For idco format variables, we can still compute elasticities, but only without the altid argument, as it does not make sense to try to have an elasticity with respect to something like “income when choosing to drive”.

m.analyze_elasticity("hhinc")
Model Elasticity
  hhinc
alt_name  
DA 0.043
SR2 -0.058
SR3+ 0.096
Transit -0.136
Bike -0.510
Walk -0.284

Elasticities can also be computed by segments of choosers, in a manner mirroring the segmentation available from the analyze_predictions_co method. By adding the q argument to break the data into quantiles, (and optionally the n to set the number of quantiles), we can see elasticity by various segments. For example, here we can see the price elasticity of demand for transit is (slightly) increasing as income increases.

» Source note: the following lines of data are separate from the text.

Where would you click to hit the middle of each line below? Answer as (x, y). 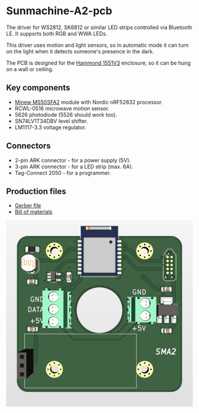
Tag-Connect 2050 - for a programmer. (63, 172)
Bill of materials (33, 212)
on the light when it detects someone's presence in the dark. (80, 51)
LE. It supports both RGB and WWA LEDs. (57, 33)
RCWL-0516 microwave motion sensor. (62, 108)
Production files (36, 191)
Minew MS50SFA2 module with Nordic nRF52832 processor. (89, 102)
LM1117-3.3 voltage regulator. (50, 127)

m.analyze_elasticity("totcost", altid=4, q="hhinc", n=3)
/opt/hostedtoolcache/Python/3.10.19/x64/lib/python3.10/site-packages/larch/model/numbamodel.py:3393: FutureWarning: The default of observed=False is deprecated and will be changed to True in a future version of pandas. Pass observed=False to retain current behavior or observed=True to adopt the future default and silence this warning.
  (pr_change.groupby(slicer).sum() / pr_avg.groupby(slicer).sum())
Model Elasticity by hhinc
    totcost[Transit]
hhinc alt_name  
(2.999, 42.5] DA 0.034
SR2 0.081
SR3+ 0.112
Transit -0.362
Bike 0.081
Walk 0.091
(42.5, 67.5] DA 0.032
SR2 0.075
SR3+ 0.122
Transit -0.412
Bike 0.092
Walk 0.065
(67.5, 145.0] DA 0.030
SR2 0.072
SR3+ 0.125
Transit -0.425
Bike 0.070
Walk 0.063

Full Probability Array#

In addition to the pre-packaged analysis above, Larch makes available the full probability array (among other internals), so that advanced users can slice and analyze the results in arbitrarily complex ways.

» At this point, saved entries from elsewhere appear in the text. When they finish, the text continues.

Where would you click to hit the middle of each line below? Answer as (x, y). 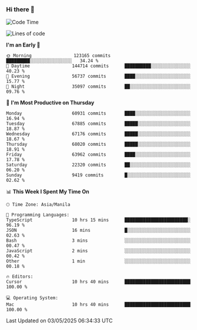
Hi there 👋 (21, 9)
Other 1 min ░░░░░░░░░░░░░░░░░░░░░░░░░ (98, 261)
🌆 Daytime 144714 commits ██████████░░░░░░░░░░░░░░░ (98, 66)
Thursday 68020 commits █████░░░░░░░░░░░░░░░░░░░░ (98, 144)
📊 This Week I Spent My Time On (48, 192)
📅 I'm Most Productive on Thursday (50, 103)
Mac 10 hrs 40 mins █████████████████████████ (98, 305)
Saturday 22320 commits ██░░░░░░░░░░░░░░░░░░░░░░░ (98, 165)
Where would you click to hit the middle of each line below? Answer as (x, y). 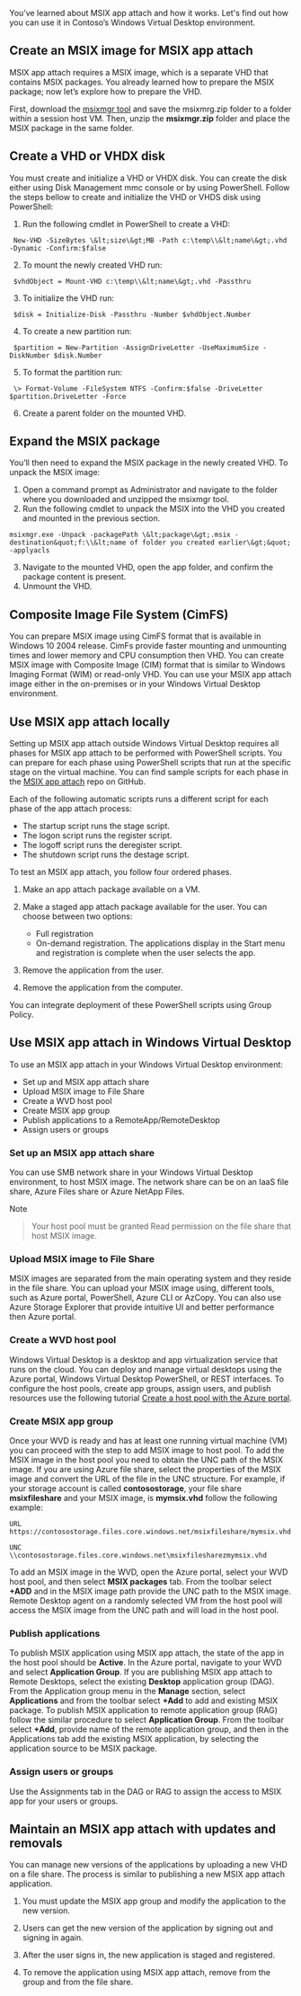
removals (36, 1844)
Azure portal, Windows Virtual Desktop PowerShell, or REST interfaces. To (147, 1379)
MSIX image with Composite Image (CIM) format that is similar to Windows (147, 665)
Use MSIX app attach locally (90, 722)
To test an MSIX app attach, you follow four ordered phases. (120, 872)
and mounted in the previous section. (91, 518)
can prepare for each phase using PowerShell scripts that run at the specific (150, 763)
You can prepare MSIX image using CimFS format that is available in (135, 636)

m.probability(return_format="dataframe")
altid 1 2 3 4 5 6
caseid
1 0.817453 0.077713 0.017906 0.071428 0.015500 0.000000
2 0.336948 0.074346 0.052077 0.498066 0.038563 0.000000
3 0.823137 0.077032 0.015894 0.083936 0.000000 0.000000
4 0.340374 0.073518 0.058211 0.527897 0.000000 0.000000
5 0.000000 0.448104 0.114345 0.343653 0.093897 0.000000
... ... ... ... ... ... ...
5025 0.847974 0.120204 0.031822 0.000000 0.000000 0.000000
5026 0.791097 0.071897 0.015698 0.121309 0.000000 0.000000
5027 0.885339 0.092190 0.022471 0.000000 0.000000 0.000000
5028 0.710696 0.062881 0.014049 0.157473 0.000000 0.054901
5029 0.581632 0.047285 0.010365 0.120865 0.031087 0.208766

5029 rows × 6 columns

In conjunction with manipulations of the data and model parameters, users can evaluate nearly any type of elasticity, reponse function, or summary statistic.